O que você ganha com isso. Você se torna a pessoa que disse sim a algo ao mesmo tempo seguro e popular. Você fecha uma brecha de exfiltração, ganha capacidade e elimina uma fila de pedidos em um só movimento - a rara vitória de segurança que faz com que você seja mais querido, não menos. Nenhuma ligação às 3 da manhã do jurídico porque arquivos embargados ou dados de clientes foram parar em uma ferramenta web qualquer; menos fornecedores de SaaS, contratos e auditorias na sua mesa; e uma trilha de auditoria totalmente reproduzível que você pode apontar quando alguém perguntar. Você dorme melhor e ainda alegra alguns dias fazendo isso.
O Lolly não é uma ferramenta criativa de segunda categoria: ela coloca resultados com qualidade de produção nas mãos de todos, e a experiência de criação guiada pela marca não fica atrás de nenhuma outra. O motivo pelo qual é seguro distribuí-la tão amplamente é arquitetural: nada é enviado que você não tenha colocado ali, todo resultado é reproduzível e cada exportação pode carregar múltiplas camadas de registros criptográficos líderes no setor. Não importa como um documento chegou até você, é possível ver toda a sua proveniência, se ele foi adulterado e se você consegue recriá-lo pixel a pixel.

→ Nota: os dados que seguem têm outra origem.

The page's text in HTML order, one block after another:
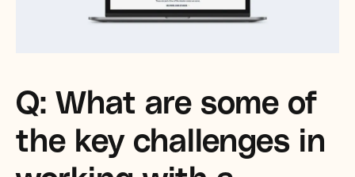
Q: What are some of
the key challenges in

Onde isso está hoje. As propriedades de segurança do Lolly são fortes por design, e seus mecanismos de criptografia e de análise de arquivos estão passando pelo hardening de infraestrutura de nível empresarial da SUSE. Os selos, a assinatura no dispositivo e a criptografia descritos abaixo são reais e defensáveis agora, e estão amadurecendo em direção à certificação independente - então, onde um contrato exigir garantia certificada, implante-os como defesa em profundidade enquanto esse processo é concluído.
A vantagem estratégica
A forma usual como o trabalho criativo rotineiro é feito é uma superfície de risco: arquivos enviados por e-mail a terceirizados de design externos, ativos de marca enviados para uma dezena de editores SaaS, dados de clientes colados na ferramenta web de um desconhecido só para "fazer rapidinho uma arte". Cada um desses casos é dado saindo do seu controle.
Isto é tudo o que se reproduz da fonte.